### What this task involves
Print all the records below, word for word and in full.

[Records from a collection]
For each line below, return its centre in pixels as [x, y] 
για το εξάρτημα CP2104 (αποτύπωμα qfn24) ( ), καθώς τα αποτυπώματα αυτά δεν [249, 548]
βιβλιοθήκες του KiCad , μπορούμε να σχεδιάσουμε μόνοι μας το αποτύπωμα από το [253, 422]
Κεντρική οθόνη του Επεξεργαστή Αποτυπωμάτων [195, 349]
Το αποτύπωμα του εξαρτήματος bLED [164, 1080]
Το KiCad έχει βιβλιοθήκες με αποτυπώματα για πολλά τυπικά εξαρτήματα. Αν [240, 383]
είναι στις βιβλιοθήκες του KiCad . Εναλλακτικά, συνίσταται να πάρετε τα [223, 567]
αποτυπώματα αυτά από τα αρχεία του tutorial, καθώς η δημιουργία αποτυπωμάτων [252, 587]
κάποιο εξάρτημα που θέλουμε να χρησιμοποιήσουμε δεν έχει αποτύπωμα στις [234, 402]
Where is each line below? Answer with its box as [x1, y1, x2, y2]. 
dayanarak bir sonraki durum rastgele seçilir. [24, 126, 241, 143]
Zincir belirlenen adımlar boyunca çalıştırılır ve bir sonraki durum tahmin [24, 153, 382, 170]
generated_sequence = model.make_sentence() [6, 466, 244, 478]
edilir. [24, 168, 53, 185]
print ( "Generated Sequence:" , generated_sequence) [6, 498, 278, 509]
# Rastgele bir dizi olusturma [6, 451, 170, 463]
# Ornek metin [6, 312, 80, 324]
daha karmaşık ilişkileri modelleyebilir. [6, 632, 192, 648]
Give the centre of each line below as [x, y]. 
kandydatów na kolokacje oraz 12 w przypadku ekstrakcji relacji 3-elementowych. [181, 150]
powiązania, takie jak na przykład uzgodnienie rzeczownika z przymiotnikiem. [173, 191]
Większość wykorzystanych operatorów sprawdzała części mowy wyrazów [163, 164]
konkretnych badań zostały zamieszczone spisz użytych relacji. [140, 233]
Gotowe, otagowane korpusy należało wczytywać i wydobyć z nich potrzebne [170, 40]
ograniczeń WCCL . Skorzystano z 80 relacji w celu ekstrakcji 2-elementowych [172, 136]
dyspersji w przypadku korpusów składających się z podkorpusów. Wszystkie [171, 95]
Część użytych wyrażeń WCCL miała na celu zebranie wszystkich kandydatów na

### Response to this task
For each line below, return its centre in pixels as [x, y] 
για το εξάρτημα CP2104 (αποτύπωμα qfn24) ( ), καθώς τα αποτυπώματα αυτά δεν [249, 548]
βιβλιοθήκες του KiCad , μπορούμε να σχεδιάσουμε μόνοι μας το αποτύπωμα από το [253, 422]
Κεντρική οθόνη του Επεξεργαστή Αποτυπωμάτων [195, 349]
Το αποτύπωμα του εξαρτήματος bLED [164, 1080]
Το KiCad έχει βιβλιοθήκες με αποτυπώματα για πολλά τυπικά εξαρτήματα. Αν [240, 383]
είναι στις βιβλιοθήκες του KiCad . Εναλλακτικά, συνίσταται να πάρετε τα [223, 567]
αποτυπώματα αυτά από τα αρχεία του tutorial, καθώς η δημιουργία αποτυπωμάτων [252, 587]
κάποιο εξάρτημα που θέλουμε να χρησιμοποιήσουμε δεν έχει αποτύπωμα στις [234, 402]
Where is each line below? Answer with its box as [x1, y1, x2, y2]. 
dayanarak bir sonraki durum rastgele seçilir. [24, 126, 241, 143]
Zincir belirlenen adımlar boyunca çalıştırılır ve bir sonraki durum tahmin [24, 153, 382, 170]
generated_sequence = model.make_sentence() [6, 466, 244, 478]
edilir. [24, 168, 53, 185]
print ( "Generated Sequence:" , generated_sequence) [6, 498, 278, 509]
# Rastgele bir dizi olusturma [6, 451, 170, 463]
# Ornek metin [6, 312, 80, 324]
daha karmaşık ilişkileri modelleyebilir. [6, 632, 192, 648]
Give the centre of each line below as [x, y]. 
kandydatów na kolokacje oraz 12 w przypadku ekstrakcji relacji 3-elementowych. [181, 150]
powiązania, takie jak na przykład uzgodnienie rzeczownika z przymiotnikiem. [173, 191]
Większość wykorzystanych operatorów sprawdzała części mowy wyrazów [163, 164]
konkretnych badań zostały zamieszczone spisz użytych relacji. [140, 233]
Gotowe, otagowane korpusy należało wczytywać i wydobyć z nich potrzebne [170, 40]
ograniczeń WCCL . Skorzystano z 80 relacji w celu ekstrakcji 2-elementowych [172, 136]
dyspersji w przypadku korpusów składających się z podkorpusów. Wszystkie [171, 95]
Część użytych wyrażeń WCCL miała na celu zebranie wszystkich kandydatów na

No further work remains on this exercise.